EXERCISE BRIEF →
Which lines of the records below contain the word "door"? Report each of them in full.

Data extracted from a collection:
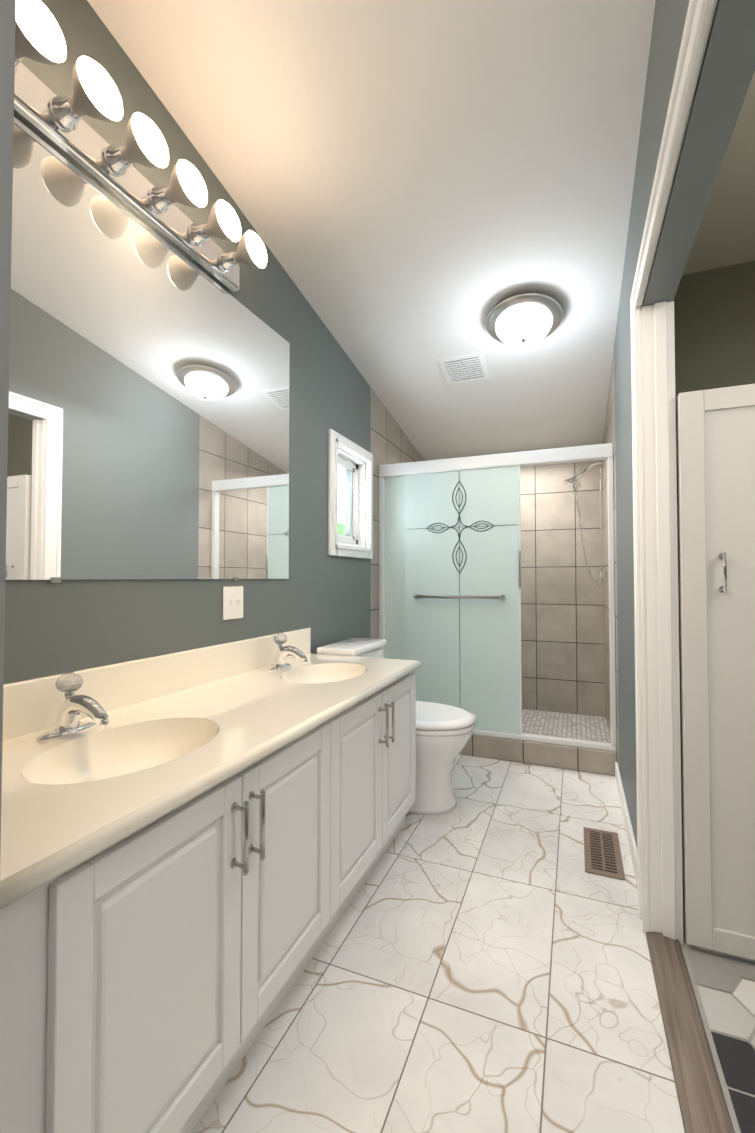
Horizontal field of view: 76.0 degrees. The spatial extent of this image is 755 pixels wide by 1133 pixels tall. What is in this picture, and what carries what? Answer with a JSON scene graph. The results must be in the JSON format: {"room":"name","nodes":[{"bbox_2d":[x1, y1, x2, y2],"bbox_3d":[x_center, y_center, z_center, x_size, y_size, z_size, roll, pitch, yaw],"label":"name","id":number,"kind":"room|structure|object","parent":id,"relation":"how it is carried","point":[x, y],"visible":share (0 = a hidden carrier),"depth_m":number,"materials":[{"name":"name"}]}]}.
{"room":"bathroom","nodes":[
{"label":"bathroom","id":0,"kind":"room"},
{"bbox_2d":[0,0,15,849],"bbox_3d":[-0.758,-0.495,0.671,0.648,3.300,0.082,-1,-1,22],"label":"wall","id":1,"kind":"structure","parent":0,"point":[7,38],"depth_m":0.58,"materials":[{"name":"grey paint"}]},
{"bbox_2d":[4,0,423,683],"bbox_3d":[-0.565,-0.459,2.197,0.150,3.300,5.100,-1,-1,22],"label":"wall","id":2,"kind":"structure","parent":0,"point":[64,626],"depth_m":1.94,"materials":[{"name":"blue paint"}]},
{"bbox_2d":[14,0,266,291],"bbox_3d":[-0.677,-1.177,1.466,0.207,0.132,0.970,-1,-1,22],"label":"vanity light bar","id":3,"kind":"object","parent":2,"relation":"attached to","point":[52,117],"visible":0.98,"depth_m":1.34,"materials":[{"name":"silver metal"}]},
{"bbox_2d":[5,117,289,582],"bbox_3d":[-0.729,-0.524,1.585,0.008,1.148,1.600,-1,-1,22],"label":"wall mirror","id":4,"kind":"object","parent":2,"relation":"attached to","point":[148,424],"visible":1,"depth_m":1.48,"materials":[{"name":"silver mirror"}]},
{"bbox_2d":[2,628,311,743],"bbox_3d":[-0.689,0.360,1.641,0.020,0.132,1.798,-1,-1,22],"label":"backsplash","id":5,"kind":"structure","parent":2,"relation":"attached to","point":[42,704],"depth_m":1.46,"materials":[{"name":"beige stone"}]},
{"bbox_2d":[223,586,242,619],"bbox_3d":[-0.575,0.145,1.938,0.015,0.130,0.120,-1,-1,22],"label":"switch plate","id":6,"kind":"object","parent":2,"relation":"attached to","point":[232,602],"visible":1,"depth_m":1.93,"materials":[{"name":"white plastic"}]},
{"bbox_2d":[328,429,372,558],"bbox_3d":[-0.192,-0.410,2.989,0.120,0.710,0.600,-1,-1,22],"label":"window","id":7,"kind":"structure","parent":2,"relation":"in","point":[363,548],"depth_m":3.06,"materials":[{"name":"white"}]},
{"bbox_2d":[379,443,616,751],"bbox_3d":[0.700,0.180,3.110,1.488,1.805,0.116,-1,-1,22],"label":"shower door frame","id":8,"kind":"object","parent":2,"relation":"attached to","point":[450,574],"visible":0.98,"depth_m":3.17,"materials":[{"name":"white"}]},
{"bbox_2d":[87,0,655,459],"bbox_3d":[0.145,-1.523,1.878,1.725,1.004,5.200,-1,-1,22],"label":"ceiling","id":9,"kind":"structure","parent":0,"point":[417,190],"depth_m":1.79,"materials":[{"name":"white paint"}]},
{"bbox_2d":[438,352,489,383],"bbox_3d":[0.541,-1.228,3.005,0.270,0.053,0.267,-1,-1,22],"label":"ceiling vent","id":10,"kind":"object","parent":9,"relation":"in","point":[465,368],"visible":1,"depth_m":2.99,"materials":[{"name":"white"}]},
{"bbox_2d":[486,292,562,346],"bbox_3d":[0.756,-1.237,2.501,0.380,0.176,0.375,-1,-1,22],"label":"flush ceiling light","id":11,"kind":"object","parent":9,"relation":"attached to","point":[524,319],"visible":1,"depth_m":2.41,"materials":[{"name":"white glass"}]},
{"bbox_2d":[191,754,754,1132],"bbox_3d":[0.930,1.199,1.493,3.420,0.052,5.000,-1,-1,22],"label":"floor","id":12,"kind":"structure","parent":0,"point":[480,961],"depth_m":1.31,"materials":[{"name":"tile"}]},
{"bbox_2d":[0,656,421,1132],"bbox_3d":[-0.410,0.815,1.516,0.623,0.719,1.788,-1,-1,22],"label":"bathroom vanity","id":13,"kind":"object","parent":12,"relation":"on","point":[196,843],"depth_m":0.98,"materials":[{"name":"white paint"}]},
{"bbox_2d":[0,660,420,903],"bbox_3d":[-0.417,0.440,1.528,0.609,0.036,1.798,-1,-1,22],"label":"countertop","id":14,"kind":"structure","parent":13,"relation":"on","point":[34,869],"depth_m":0.83,"materials":[{"name":"beige stone"}]},
{"bbox_2d":[317,638,475,814],"bbox_3d":[0.126,0.804,2.522,0.769,0.791,0.456,-1,-1,22],"label":"toilet","id":15,"kind":"object","parent":12,"relation":"on","point":[444,732],"visible":0.48,"depth_m":2.35,"materials":[{"name":"white ceramic"}]},
{"bbox_2d":[459,734,616,775],"bbox_3d":[0.710,1.148,3.111,1.488,0.130,0.114,-1,-1,22],"label":"shower curb","id":16,"kind":"object","parent":12,"relation":"on","point":[567,757],"visible":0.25,"depth_m":2.93,"materials":[{"name":"tile"}]},
{"bbox_2d":[522,709,609,742],"bbox_3d":[0.926,1.208,3.639,1.488,0.035,1.029,-1,-1,22],"label":"pan","id":17,"kind":"object","parent":12,"relation":"on","point":[572,726],"visible":0.21,"depth_m":3.62,"materials":[{"name":"tile"}]},
{"bbox_2d":[583,827,624,879],"bbox_3d":[0.935,1.182,2.010,0.140,0.009,0.360,-1,-1,22],"label":"floor vent","id":18,"kind":"object","parent":12,"relation":"in","point":[602,854],"visible":1,"depth_m":1.98,"materials":[{"name":"brown metal"}]},
{"bbox_2d":[646,932,734,1132],"bbox_3d":[0.612,1.148,0.823,0.094,0.014,1.518,-1,-1,22],"label":"threshold","id":19,"kind":"object","parent":12,"relation":"on","point":[702,1104],"depth_m":1.17,"materials":[{"name":"brown wood"}]},
{"bbox_2d":[675,384,754,962],"bbox_3d":[1.411,0.318,1.618,0.767,1.720,0.643,-1,-1,22],"label":"tall cabinet","id":20,"kind":"object","parent":12,"relation":"on","point":[715,448],"visible":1,"depth_m":1.47,"materials":[{"name":"white paint"}]},
{"bbox_2d":[424,443,605,716],"bbox_3d":[1.110,-0.411,4.213,1.725,3.300,0.100,-1,-1,22],"label":"wall","id":21,"kind":"structure","parent":0,"point":[562,632],"depth_m":3.98,"materials":[{"name":"tile"}]},
{"bbox_2d":[603,0,754,844],"bbox_3d":[0.904,-0.474,1.543,0.085,3.300,5.000,-1,-1,22],"label":"wall","id":22,"kind":"structure","parent":0,"point":[726,73],"depth_m":1.38,"materials":[{"name":"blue paint"}]},
{"bbox_2d":[563,460,605,586],"bbox_3d":[1.553,-0.322,3.628,0.293,0.952,0.133,-1,-1,22],"label":"shower head","id":23,"kind":"object","parent":22,"relation":"attached to","point":[574,483],"visible":0.98,"depth_m":3.63},
{"bbox_2d":[615,762,637,888],"bbox_3d":[1.133,1.146,2.194,0.013,0.090,1.220,-1,-1,22],"label":"baseboard","id":24,"kind":"structure","parent":22,"relation":"attached to","point":[629,830],"depth_m":2.06,"materials":[{"name":"white wood"}]},
{"bbox_2d":[630,0,717,943],"bbox_3d":[0.614,0.102,0.854,0.115,2.115,1.700,-1,-1,22],"label":"door frame","id":25,"kind":"structure","parent":22,"relation":"attached to","point":[658,765],"depth_m":1.54,"materials":[{"name":"white wood"}]},
{"bbox_2d":[673,261,754,399],"bbox_3d":[1.986,-0.117,1.849,1.680,2.600,0.100,-1,-1,22],"label":"wall","id":26,"kind":"structure","parent":0,"point":[714,321],"depth_m":2.03,"materials":[{"name":"grey paint"}]},
{"bbox_2d":[683,71,754,274],"bbox_3d":[1.443,-1.352,0.398,1.795,0.100,3.250,-1,-1,22],"label":"ceiling","id":27,"kind":"structure","parent":0,"point":[725,236],"depth_m":1.72,"materials":[{"name":"white paint"}]}
]}

ANSWER SECTION →
{"bbox_2d":[379,443,616,751],"bbox_3d":[0.700,0.180,3.110,1.488,1.805,0.116,-1,-1,22],"label":"shower door frame","id":8,"kind":"object","parent":2,"relation":"attached to","point":[450,574],"visible":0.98,"depth_m":3.17,"materials":[{"name":"white"}]},
{"bbox_2d":[630,0,717,943],"bbox_3d":[0.614,0.102,0.854,0.115,2.115,1.700,-1,-1,22],"label":"door frame","id":25,"kind":"structure","parent":22,"relation":"attached to","point":[658,765],"depth_m":1.54,"materials":[{"name":"white wood"}]},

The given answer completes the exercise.